Down‐angle oblique radiograph of the right metacarpophalangeal joint in a proximal 20° lateral to distal medial direction to highlight the basilar proximal sesamoid bone fracture on the proximal sesamoid bone furthest from the plate.
(骨折した種子骨と反対側にカセッテを置き、20度撮り下ろすと底部骨折がはっきり写る。)

 

底部骨折

過去の最も大規模な回顧的調査では57頭の底部骨折が調査され、骨片摘出を受けた馬の術後復帰率は73%で、保存療法では48%であった。この研究には多少のバイアスはあり、小さい骨片は摘出され、大きい骨片は保存療法が取られていた。他の報告では26頭の種子骨基部骨折を関節鏡で骨片除去し、復帰率は50%であった。尖部骨折と同様に、骨片のサイズと結果に有意な関係は無かった。他には、数が少なく統計的な有意差はないが、非関節性の骨片では復帰率62.5%(5/8)、関節性の骨片では25%(2/8)と非関節性の予後が良い傾向にあった。
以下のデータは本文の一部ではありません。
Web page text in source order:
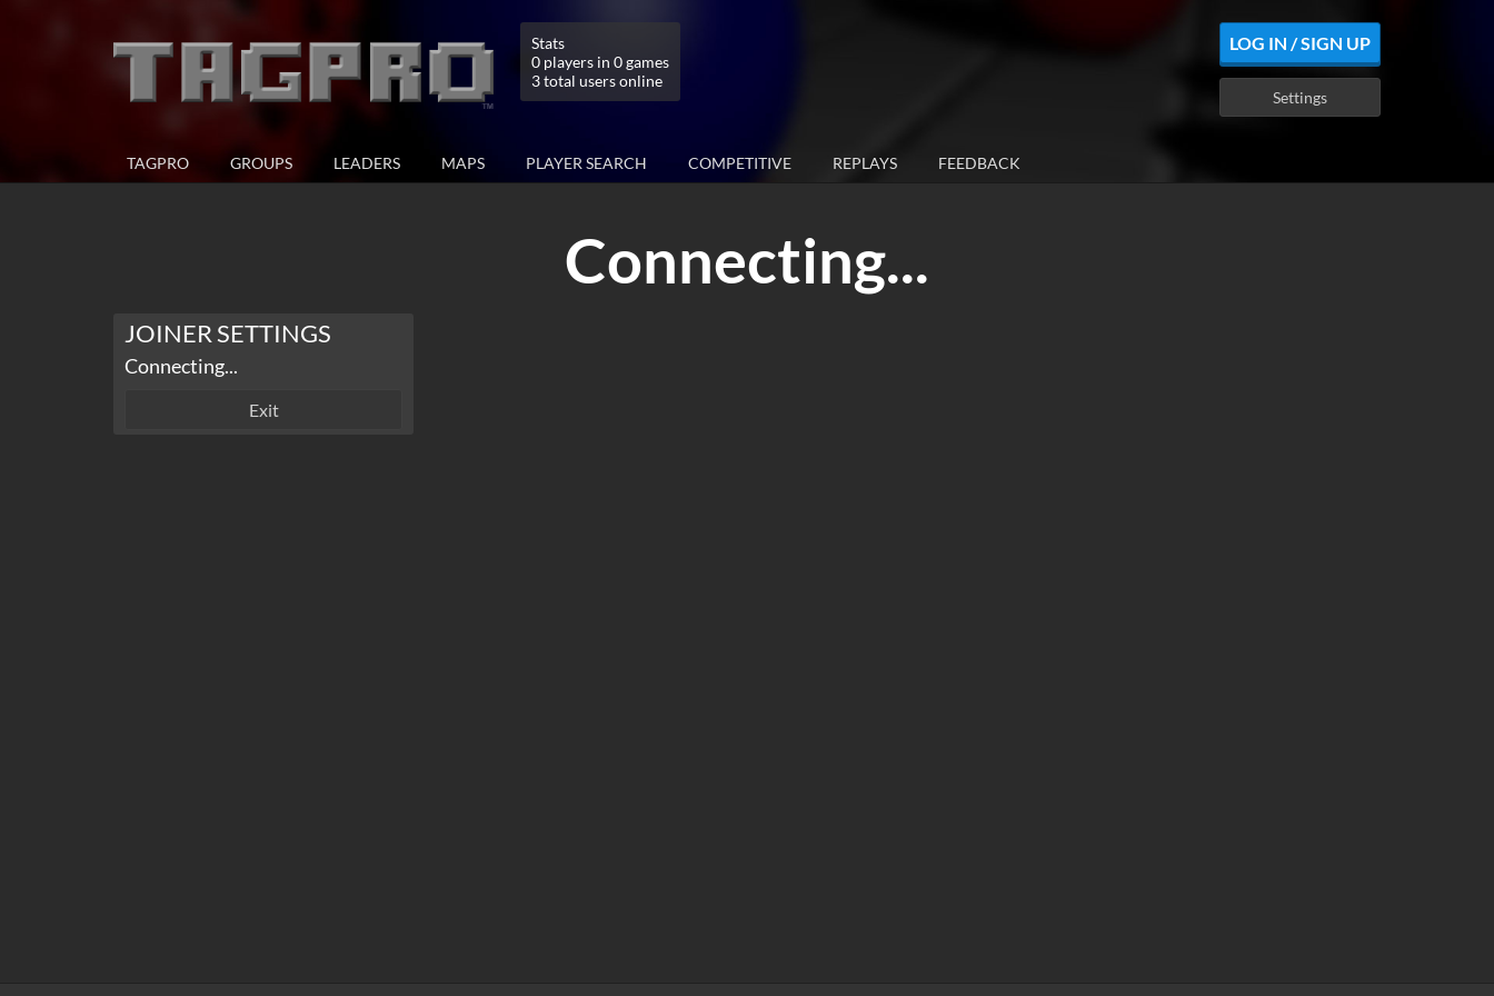
Stats
0 players in 0 games
3 total users online
LOG IN / SIGN UP
Settings
TAGPRO GROUPS LEADERS MAPS PLAYER SEARCH COMPETITIVE REPLAYS FEEDBACK
Connecting...
JOINER SETTINGS
Connecting...
Exit

底部骨折の関節鏡手術は仰臥位で、同側からでも反対側からでも術者の好みで可能である。基部を露出するには球節を屈曲する必要がある。尖部骨折と同様に周囲軟部組織を傷つけないように摘出することが重要で、この場合は種子骨遠位靭帯に注意する。

非関節性の底部骨片摘出には2つの新しい術式が示されている。1つは「鍵穴」方式で、これは深屈腱腱鞘から直種子骨靭帯に垂直に小さな切込みを入れて摘出する方法である。骨片の位置は直接触るよりも針をガイドにして探る。研究では、11頭、16の骨片で、全てパフォーマンスを制限するような跛行を呈し、球節領域に問題があると分かった馬が対象となった。11頭のうち競走馬は3頭で、その他はスポーツホースであった。他の種子骨骨折タイプと同様に、右前肢内側で最も多かった。フォローアップが可能であった90%(9/10)が復帰し、2頭の競走馬も含まれた。筆者が注意しておきたいのは、種子骨遠位靭帯が治癒するために、全ての馬が6ヵ月の休養とリハビリプログラムを受けたことである。イヤリングのサラブレッド7頭で、超音波を用いてアシストして非関節性骨片を摘出した報告がある。従来通りの方法で関節鏡を用いて種子骨遠位靭帯から切除し摘出可能であった。6-8か月時点のフォローアップ期間で術部の骨増生や骨片は認められなかった。